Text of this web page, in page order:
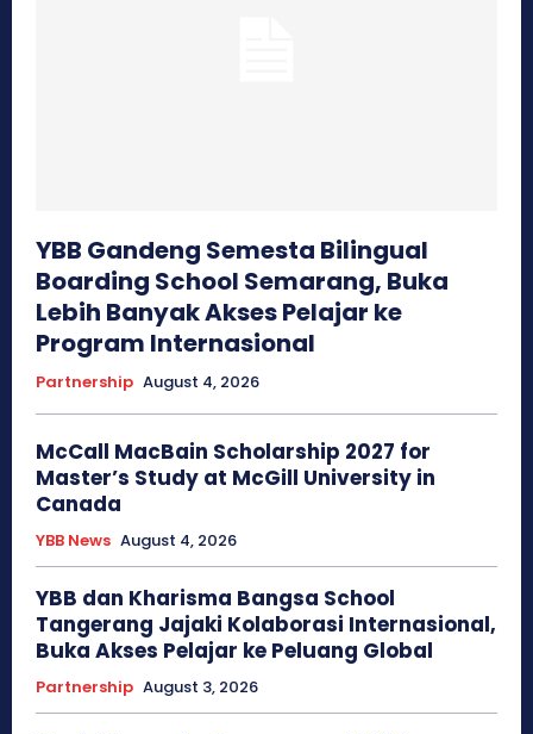
YBB Gandeng Semesta Bilingual
Boarding School Semarang, Buka
Lebih Banyak Akses Pelajar ke
Program Internasional
Partnership August 4, 2026
McCall MacBain Scholarship 2027 for
Master’s Study at McGill University in
Canada
YBB News August 4, 2026
YBB dan Kharisma Bangsa School
Tangerang Jajaki Kolaborasi Internasional,
Buka Akses Pelajar ke Peluang Global
Partnership August 3, 2026
######
EXERCISE OBJECTIVE »
Starting at the line that contains "YBB Gandeng Semesta Bilingual", copy each line exactly through the end of the listing above. Include that first line and the last one, and add nothing.

TASK ANSWER »
YBB Gandeng Semesta Bilingual
Boarding School Semarang, Buka
Lebih Banyak Akses Pelajar ke
Program Internasional
Partnership August 4, 2026
McCall MacBain Scholarship 2027 for
Master’s Study at McGill University in
Canada
YBB News August 4, 2026
YBB dan Kharisma Bangsa School
Tangerang Jajaki Kolaborasi Internasional,
Buka Akses Pelajar ke Peluang Global
Partnership August 3, 2026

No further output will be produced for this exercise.